After Mike, we dive into some deep discussion with a handful of this year’s filmmakers including director and Tomah, Wisconsin native Nathan Deming. He joins me to discuss his film January, a comedic short shot near Eau Claire, Wisconsin. Nathan’s film Dog Days premiered at the WFF in 2015. He has since added a feature film to his resume called Speaking in Tongues that he filmed in Chicago in 2016. Nathan is a chill interview and a very astute up-and-coming filmmaker. January is part of the Wisconsin’s Own category which celebrates home grown filmmakers. Just a quick aside and blatant plug, January follows another funny short called Speed Bumps written and directed by another young filmmaker and current UW-Madison student, Joe Schwaba. When you see or meet someone named “Schwaba” they are most likely related to anyone else named “Schwaba.” So full disclosure, Joe is my son and I’m a proud dad! When last we spoke, Joe was pondering a name change to Capra, one that might open a few more doors than “Schwaba” but let’s be honest, it’s not nearly as fun to say.

Also joining me is director Jayce Kolinski, whose film, What You Left Behind, explores his relationship with his deceased father. Jayce uses old VHS footage to take us into his past and tell his story of parental loss. Jayce is a graduate of UW-Milwaukee’s film program and his interview regarding his loss is quite heartfelt and moving.

Following Jayce is the multi hat-wearing and talented Liz Kaar, who joins us to discuss her film The Turkey, a film that looks at the chaos that ensues when a young couple finds themselves hosting Thanksgiving in their little apartment. Liz comes from an editing background and it was so interesting discussing her roots as a filmmaker.

Every year, the Wisconsin Film Festival always offers excellent animated shorts and this year is no exception. Kate Raney makes an appearance to discuss her latest project, the experimental film Devour. The film is an extraordinarily creative effort about what happens in her yard, a story enhanced by brilliant imagery and a unique collection of sounds she picked up in unusual places. The short preview we offer will make you want to see the whole film!

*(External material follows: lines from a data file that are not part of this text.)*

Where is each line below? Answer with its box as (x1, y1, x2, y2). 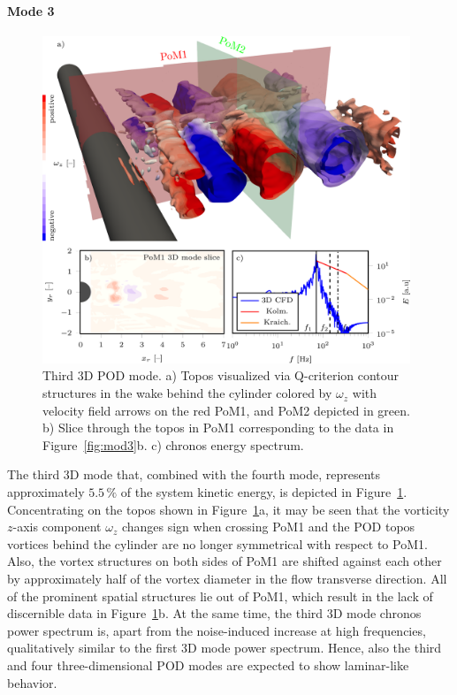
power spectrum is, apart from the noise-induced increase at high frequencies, (7, 621, 426, 639)
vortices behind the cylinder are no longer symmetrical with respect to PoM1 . (7, 534, 428, 553)
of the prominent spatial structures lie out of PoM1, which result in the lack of (7, 586, 433, 605)
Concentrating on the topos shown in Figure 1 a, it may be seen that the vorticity (7, 500, 450, 518)
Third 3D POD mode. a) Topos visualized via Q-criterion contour (42, 366, 400, 385)
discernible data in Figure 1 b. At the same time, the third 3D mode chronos (7, 604, 422, 622)
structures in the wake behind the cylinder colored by (42, 384, 332, 402)
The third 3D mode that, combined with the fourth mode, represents (7, 465, 381, 484)
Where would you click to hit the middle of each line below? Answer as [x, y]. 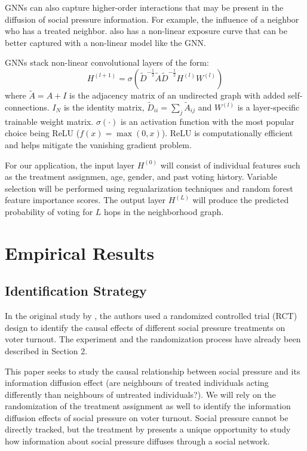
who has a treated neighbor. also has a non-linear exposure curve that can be [146, 31]
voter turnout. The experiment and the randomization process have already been [153, 339]
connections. [27, 107]
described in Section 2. [46, 350]
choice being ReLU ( [42, 133]
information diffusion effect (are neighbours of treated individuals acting [137, 383]
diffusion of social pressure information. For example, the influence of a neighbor [152, 19]
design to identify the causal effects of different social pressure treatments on [145, 327]
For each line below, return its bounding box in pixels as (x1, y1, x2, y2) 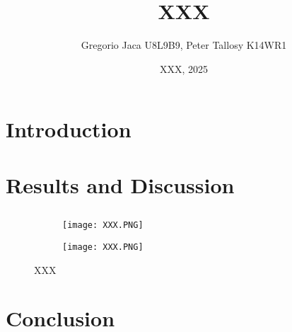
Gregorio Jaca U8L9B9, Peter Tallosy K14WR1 (81, 38, 287, 52)
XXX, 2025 (159, 61, 209, 76)
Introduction (6, 115, 132, 144)
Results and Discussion (6, 170, 235, 199)
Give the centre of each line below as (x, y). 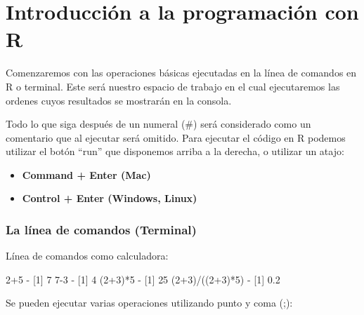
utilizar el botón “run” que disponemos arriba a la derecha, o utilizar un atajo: (175, 151)
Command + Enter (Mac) (86, 174)
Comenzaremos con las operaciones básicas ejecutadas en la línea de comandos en (181, 73)
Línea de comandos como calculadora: (87, 256)
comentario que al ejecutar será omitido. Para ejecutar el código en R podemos (176, 137)
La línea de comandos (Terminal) (101, 229)
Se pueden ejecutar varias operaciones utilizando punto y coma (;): (149, 303)
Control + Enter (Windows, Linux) (110, 198)
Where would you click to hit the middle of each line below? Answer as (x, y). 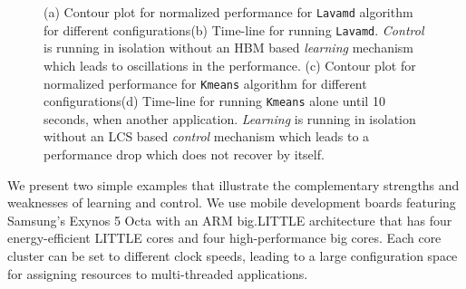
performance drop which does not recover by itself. (184, 154)
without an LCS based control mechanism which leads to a (207, 136)
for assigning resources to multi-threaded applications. (158, 273)
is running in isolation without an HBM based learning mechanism (228, 48)
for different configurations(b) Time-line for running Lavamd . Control (234, 29)
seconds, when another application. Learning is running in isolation (230, 118)
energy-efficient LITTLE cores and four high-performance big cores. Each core (224, 238)
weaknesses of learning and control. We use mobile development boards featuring (232, 202)
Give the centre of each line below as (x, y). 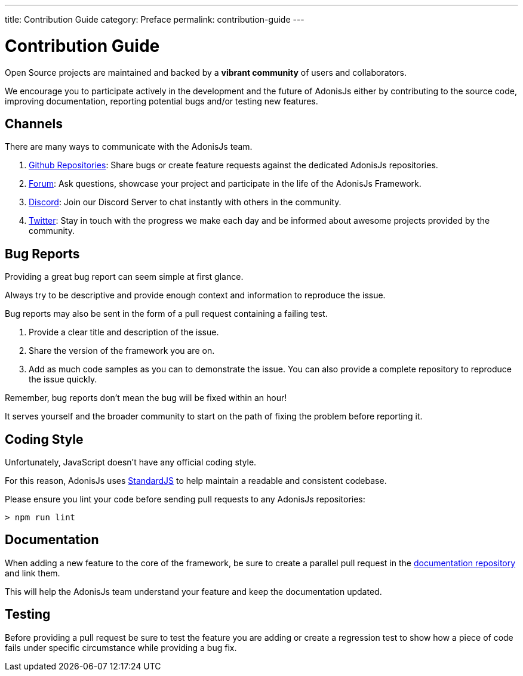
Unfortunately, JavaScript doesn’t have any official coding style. (131, 462)
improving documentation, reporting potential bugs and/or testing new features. (161, 101)
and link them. (33, 573)
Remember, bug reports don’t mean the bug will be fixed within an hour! (146, 398)
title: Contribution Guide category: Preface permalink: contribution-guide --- (155, 19)
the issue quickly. (63, 379)
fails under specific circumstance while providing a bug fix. (121, 647)
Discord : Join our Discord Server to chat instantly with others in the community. (185, 202)
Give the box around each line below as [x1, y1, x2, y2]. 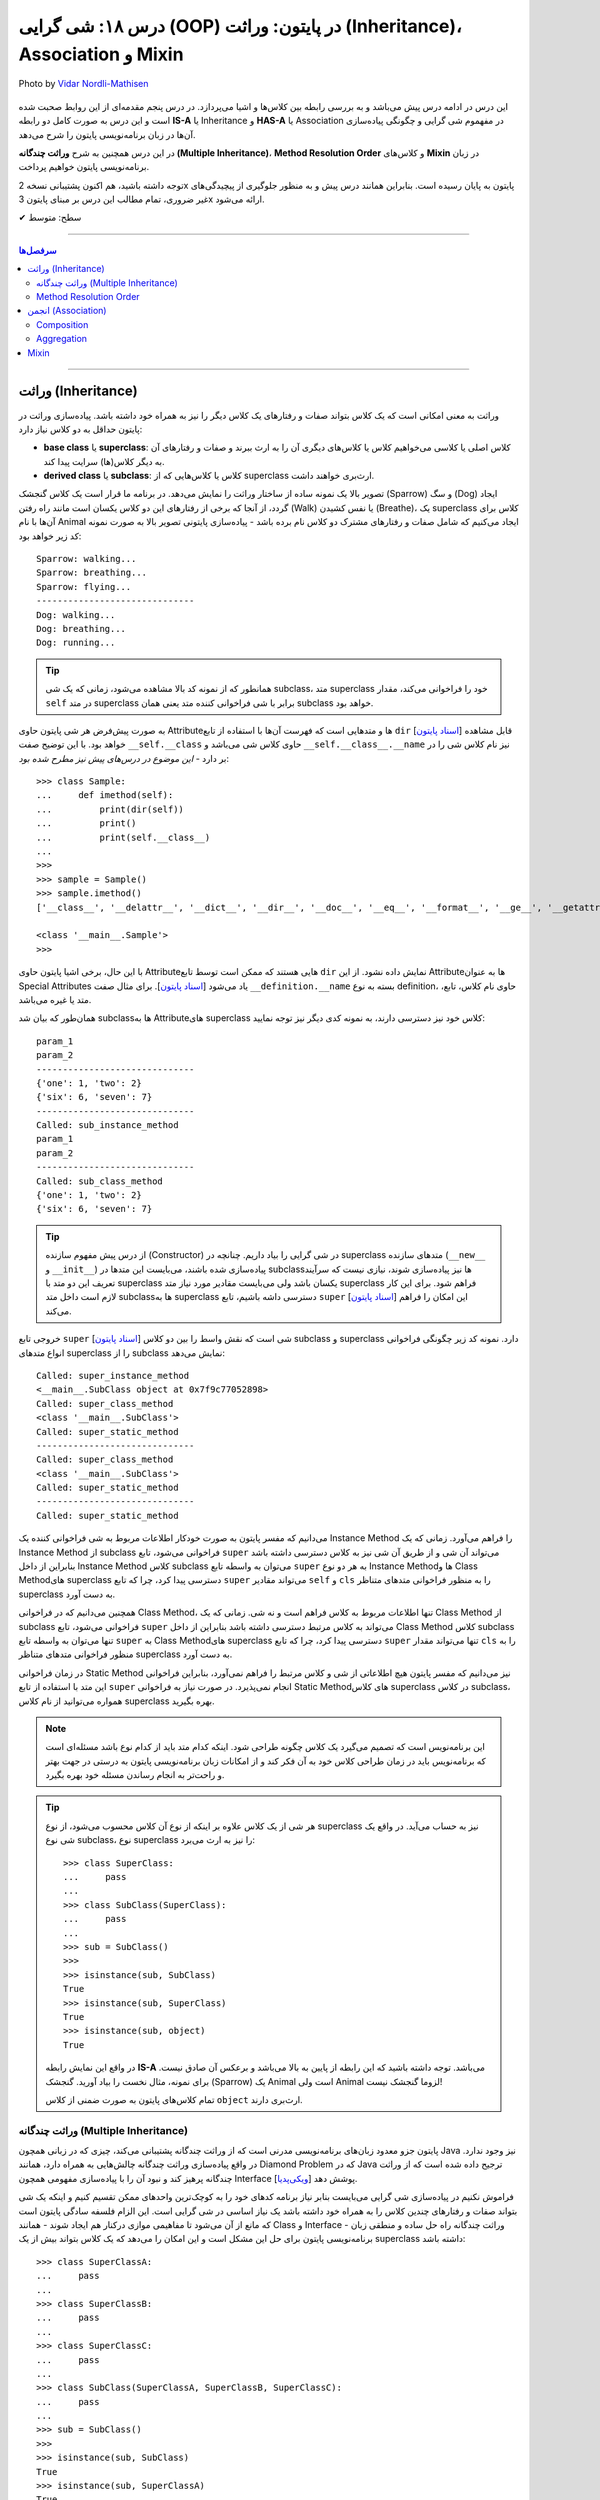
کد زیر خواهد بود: [18, 530, 82, 542]
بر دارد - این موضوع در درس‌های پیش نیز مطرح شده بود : [18, 752, 230, 764]
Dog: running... [36, 637, 116, 649]
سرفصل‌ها [18, 244, 57, 256]
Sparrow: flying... [36, 581, 132, 592]
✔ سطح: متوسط [18, 211, 82, 224]
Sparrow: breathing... [36, 567, 148, 579]
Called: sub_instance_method [36, 1120, 179, 1131]
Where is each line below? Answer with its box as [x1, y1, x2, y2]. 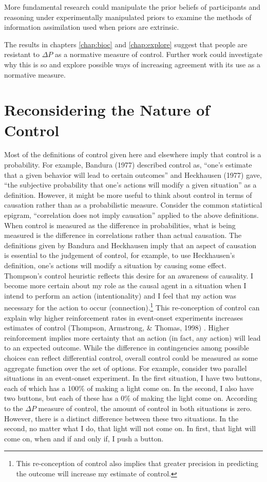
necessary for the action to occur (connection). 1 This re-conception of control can [4, 301, 260, 313]
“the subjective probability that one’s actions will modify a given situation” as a [4, 179, 257, 190]
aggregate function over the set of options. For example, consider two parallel [4, 362, 247, 373]
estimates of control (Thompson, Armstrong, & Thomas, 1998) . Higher [4, 322, 230, 333]
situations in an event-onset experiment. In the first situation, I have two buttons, [4, 373, 262, 383]
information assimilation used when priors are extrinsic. [4, 22, 179, 32]
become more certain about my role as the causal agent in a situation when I [4, 280, 246, 291]
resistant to [4, 49, 40, 60]
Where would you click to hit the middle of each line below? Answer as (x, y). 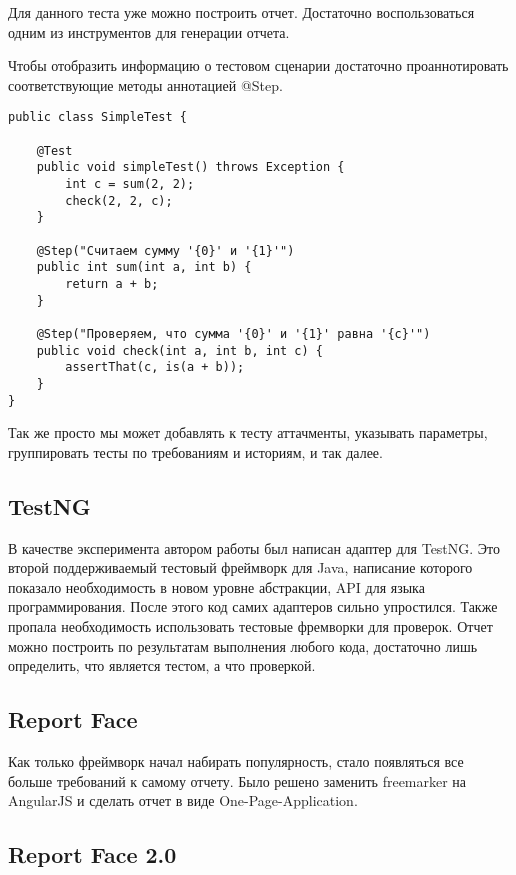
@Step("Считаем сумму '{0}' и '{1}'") (165, 250)
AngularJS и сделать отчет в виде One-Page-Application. (183, 800)
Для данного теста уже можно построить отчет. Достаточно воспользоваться (241, 12)
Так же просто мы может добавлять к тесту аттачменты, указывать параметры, (248, 432)
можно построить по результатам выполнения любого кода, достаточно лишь (243, 645)
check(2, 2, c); (119, 200)
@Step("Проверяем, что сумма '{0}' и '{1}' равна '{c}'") (233, 333)
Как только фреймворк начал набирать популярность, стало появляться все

Have you ever wondered why you’ve never seen a film genre that involves dance and horror? Wonder no more because rounding out this year’s guest line up is director Jackson Jarvis. He explains where he came up with the idea for his short film Mover. It is absolutely captivating. He was not enthusiastic, however, when I suggested he turn his short into a Broadway blockbuster. I didn’t even ask for a taste of the gate. The nerve.

Aside from watching some excellent films, Wisconsin Film Festival attendees are privy to some outstanding Q&A sessions with filmmakers after screenings. My advice would be to pace yourself and keep your battery charged for the afterglow parties spread across various hotels throughout the city.

All of the clips and interviews from this year’s guests — and the sneak previews we screen from a variety of other entries — will make you want to see as many films as you can between April 7-14! It’s another outstanding effort from the largest university sponsored film festival in the world. Please do yourself a favor and join me tonight and learn more about this year’s Wisconsin Film Festival on PBS Wisconsin – your home for independent film.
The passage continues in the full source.